2. As the rapporteur for opinion of the Committee on Social Affairs,
Health and Sustainable Development, whose mandate it is to protect
children’s rights, it is my duty to add emphasis to the child‑rights
perspective. All too often, separating couples treat custody of
and access to their children in the same way they treat their material
belongings: if they cannot agree who should keep the house or the
car or the sofa, they turn to the courts to validate their rights
to their property – and they expect the courts to do the same when
it comes to sharing parental responsibility, custody and/or the
child’s residence. Too many courts, steeped in legal and societal
traditions for which children’s rights are still relatively new,
succumb to the temptation to try to do justice to the parents’ competing
claims – while losing focus of the rights of the child concerned.
Even when an amicable settlement is found, for example through mediation,
the focus is all too often on ensuring that parents have equal rights
vis-à-vis their children, rather than on the rights of the child.
3. It bears mentioning here that there is no express right of
a parent to shared (or other) parental responsibility for a child
in international law (and even less so to shared residence) – but
each and every child has the right to maintain personal relations
and direct contact with both parents on a regular basis.
4. In societal terms, the policy of the member States will be
geared towards incentives for parents, in particular fathers, to
actively participate in child care and to shoulder greater responsibility.
The role of fathers in child care has only been marginally developed
within society, and unfortunately, the consequences of this become
apparent in the event of separation or divorce.
5. The member States need to make a political commitment to ensure
that the public is aware that while relationships and marriages
may end, parenthood does not. Mothers and fathers remain lifelong
parents, even when their romantic relationship has ceased to exist.
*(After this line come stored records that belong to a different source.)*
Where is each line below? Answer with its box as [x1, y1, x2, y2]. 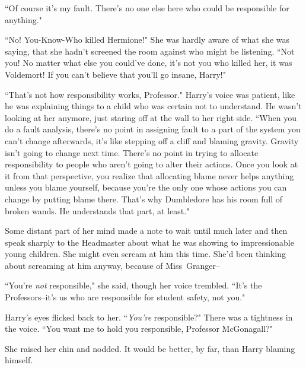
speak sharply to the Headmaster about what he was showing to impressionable [5, 236, 294, 248]
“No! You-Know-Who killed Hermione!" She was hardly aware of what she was [5, 33, 290, 46]
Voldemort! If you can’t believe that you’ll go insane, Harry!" [5, 68, 226, 80]
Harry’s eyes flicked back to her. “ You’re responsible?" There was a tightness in [5, 310, 293, 323]
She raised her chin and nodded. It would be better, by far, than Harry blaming [5, 342, 295, 354]
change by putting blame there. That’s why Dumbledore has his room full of [5, 192, 283, 205]
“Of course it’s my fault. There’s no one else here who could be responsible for [5, 2, 289, 14]
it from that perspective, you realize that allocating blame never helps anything [5, 169, 294, 182]
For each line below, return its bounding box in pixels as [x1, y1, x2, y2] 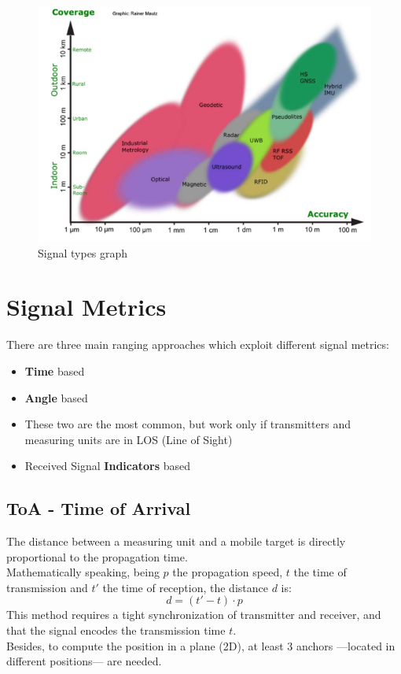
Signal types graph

Here, society needs to become aware that rules and regulations are
solely intended to benefit the child and cannot be misappropriated
with regard to relationship issues.
6. Although briefly mentioned in Ms Hetto-Gaasch’s explanatory
memorandum, I would like to recall the three most important children’s
rights in this context, which have been guaranteed by the United
Nations Convention on the Rights of the Child (UNCRC) for over 25
years now, namely:
a. the child’s
right not to be separated from his or her parents, and to maintain
personal relations and direct contact with both parents on a regular
basis, except if it is contrary to the child's best interests (Article
9); ![(1)
This right
is also included in Article 24.3 of the European Union’s Charter
of Fundamental Rights: “Every child shall have the right to maintain
on a regular basis a personal relationship and direct contact with
both his or her parents, unless that is contrary to his or her interests.”](/nw/images/icon_footnoteCall.png)
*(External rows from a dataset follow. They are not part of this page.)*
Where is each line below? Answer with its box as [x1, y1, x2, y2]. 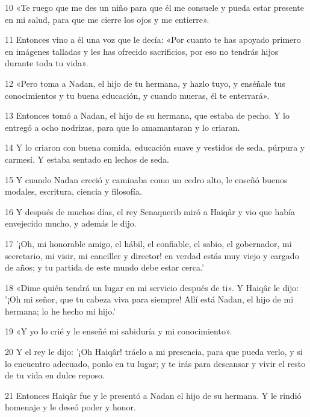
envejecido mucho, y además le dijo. [5, 217, 137, 230]
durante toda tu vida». [5, 57, 88, 69]
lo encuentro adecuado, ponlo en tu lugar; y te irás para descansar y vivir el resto [5, 357, 306, 369]
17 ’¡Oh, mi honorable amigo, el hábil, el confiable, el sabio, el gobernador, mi [5, 237, 292, 249]
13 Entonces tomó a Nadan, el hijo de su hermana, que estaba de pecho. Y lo [5, 109, 290, 122]
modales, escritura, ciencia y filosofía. [5, 185, 142, 198]
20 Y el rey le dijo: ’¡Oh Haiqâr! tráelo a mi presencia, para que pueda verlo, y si [5, 345, 303, 358]
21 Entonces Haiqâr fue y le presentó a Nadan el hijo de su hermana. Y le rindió [5, 389, 302, 401]

b. the right to express his/her views freely in all matters
affecting him or her, the views of the child being given due weight
in accordance with the age and maturity of the child (Article 12);
c. the right for the best interests of the child to be a
primary consideration (Article 3), as interpreted in General comment
No. 14 (2013) on the right of the child to have his or her best
interests taken as a primary consideration. ![(2)
In paragraph 34 of
the General comment, the UN Committee on the Rights of the Child
has underlined that the flexibility of the concept of the child’s
best interests leaves room for manipulation, and has been abused
by parents to defend their own interests in custody disputes.](/nw/images/icon_footnoteCall.png)
7. Indeed, General comment No. 14 (2013) spells out the view
of the United Nations Committee on the Rights of the Child on shared
parental responsibility:
“67.
The Committee is of the view that shared parental responsibilities
are generally in the child's best interests. However, in decisions
regarding parental responsibilities, the only criterion shall be
what is in the best interests of the particular child. It is contrary
to those interests if the law automatically gives parental responsibilities
to either or both parents. In assessing the child's best interests,
the judge must take into consideration the right of the child to
preserve his or her relationship with both parents, together with
the other elements relevant to the case.”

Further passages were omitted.